▸ Work request
Leaving out any pictures, print the entries that follow exactly as they stand.

▸ Records
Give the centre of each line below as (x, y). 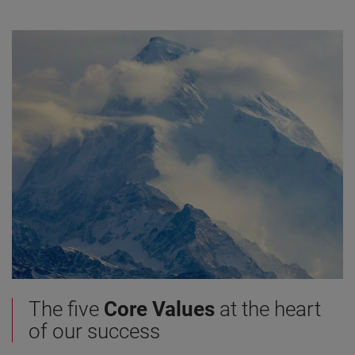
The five (66, 309)
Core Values (159, 309)
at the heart (268, 309)
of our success (94, 331)
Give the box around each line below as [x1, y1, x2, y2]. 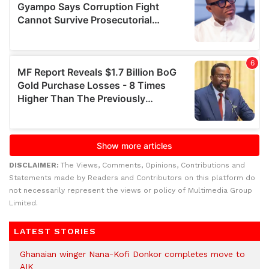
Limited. [9, 199, 38, 208]
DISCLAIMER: [9, 161, 61, 170]
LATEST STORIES [14, 226, 96, 237]
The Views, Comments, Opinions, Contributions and [61, 161, 245, 170]
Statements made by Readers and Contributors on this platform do [9, 174, 255, 183]
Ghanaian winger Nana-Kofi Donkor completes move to [20, 249, 245, 259]
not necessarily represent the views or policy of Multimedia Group [9, 186, 252, 195]
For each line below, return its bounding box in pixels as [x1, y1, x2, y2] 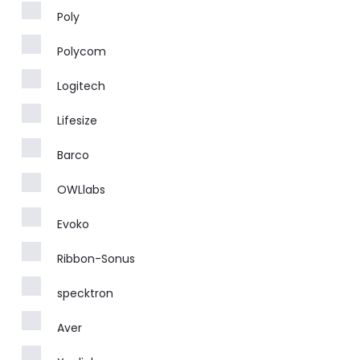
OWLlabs [57, 181, 105, 198]
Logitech [57, 77, 105, 94]
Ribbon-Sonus [57, 250, 135, 267]
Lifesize [57, 112, 97, 129]
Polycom [57, 43, 106, 59]
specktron [57, 284, 113, 301]
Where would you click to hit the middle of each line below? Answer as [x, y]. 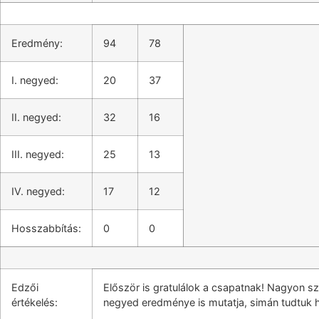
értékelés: [35, 302]
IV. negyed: [38, 191]
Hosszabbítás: [46, 228]
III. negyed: [38, 154]

▸ Completed task
Give the centre of each line below as (x, y). 
The five (66, 309)
Core Values (159, 309)
at the heart (268, 309)
of our success (94, 331)
Give the box around each line below as [x1, y1, x2, y2]. 
Limited. [9, 199, 38, 208]
DISCLAIMER: [9, 161, 61, 170]
LATEST STORIES [14, 226, 96, 237]
The Views, Comments, Opinions, Contributions and [61, 161, 245, 170]
Statements made by Readers and Contributors on this platform do [9, 174, 255, 183]
Ghanaian winger Nana-Kofi Donkor completes move to [20, 249, 245, 259]
not necessarily represent the views or policy of Multimedia Group [9, 186, 252, 195]
For each line below, return its bounding box in pixels as [x1, y1, x2, y2] 
OWLlabs [57, 181, 105, 198]
Logitech [57, 77, 105, 94]
Ribbon-Sonus [57, 250, 135, 267]
Lifesize [57, 112, 97, 129]
Polycom [57, 43, 106, 59]
specktron [57, 284, 113, 301]
Where would you click to hit the middle of each line below? Answer as [x, y]. 
értékelés: [35, 302]
IV. negyed: [38, 191]
Hosszabbítás: [46, 228]
III. negyed: [38, 154]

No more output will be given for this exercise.